Watkins, 2013 UT 28, ¶ 1. The aggravated component was based on
the defendant being an adult cohabitant of the victim’s father by
virtue of his “temporarily staying in the spare bedroom of [the
victim’s] father’s house.” Id. The State theorized that the
defendant’s “status as an adult cohabitant of [the victim’s father]”
placed him in “a position of special trust” in relation to the child
victim. Id. ¶ 7 (citation and internal quotation marks omitted). The
term “cohabitant” was not defined in the statute under which the
defendant was charged, and as a result, the jury instructions
employed the definition provided in the Cohabitant Abuse Act. Id.
¶ 32 n.2. The Utah Supreme Court, in vacating the defendant’s
conviction, noted that the definition of cohabitant found in the
Cohabitant Abuse Act, “has been specifically rejected by case law
in other contexts.” Id. The court then stated, “[The defendant’s trial]
counsel’s failure to dispute the jury instruction’s definition of a
cohabitant raises possible concerns about his effectiveness.” Id. Ellis
relies on the supreme court’s observation of “possible concerns
about [counsel’s] effectiveness” in Watkins as proof that his counsel
in this case was ineffective.
5. (...continued)
argument necessarily fails in light of our determination that the
reasonable doubt jury instructions were not flawed.

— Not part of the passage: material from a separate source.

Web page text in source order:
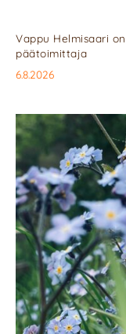
Vappu Helmisaari
päätoimittaja
6.8.2026

20120444-CA 10 2014 UT App 185
State v. Ellis
¶21 Watkins is inapposite. Here, we are faced with an
enhancement of a domestic violence charge based on Ellis’s
relationship as a cohabitant of Mother pursuant to Utah Code
section 77-36-1, which specifically incorporates the definition of
cohabitant from the Cohabitant Abuse Act. See Utah Code Ann.
§ 77-36-1(1) (LexisNexis 2012) (“‘Cohabitant’ has the same meaning
as in Section 78B-7-102 [of the Cohabitant Abuse Act].”). Without
more, we fail to see how these statements from Watkins extend
beyond the parties in that case. Ellis has done little more than note
the similarities between that case and his own. He has not
demonstrated how the supreme court’s observation in Watkins
establishes his own counsel’s deficient performance. Indeed, Ellis
admits that the language he relies on from Watkins is dicta and that
the Watkins court did not adopt a definition of cohabitant. Likewise,
Ellis’s recognition that cohabitation constitutes a “critical element”
in two of the charges against him does not prove that he was
actually prejudiced by the definition of cohabitant provided to the
jury. Accordingly, because Ellis has not demonstrated either prong
of the Strickland test here, we reject his argument that his trial
counsel was ineffective for failing to object to the jury instruction
defining “cohabitant.”
CONCLUSION
¶22 The trial court did not err by denying Ellis’s motion to
dismiss the aggravated kidnapping charge, and Ellis has not
demonstrated that his trial counsel provided ineffective assistance
by failing to object to the reasonable doubt jury instructions and the
jury instruction defining the term “cohabitant.” We affirm.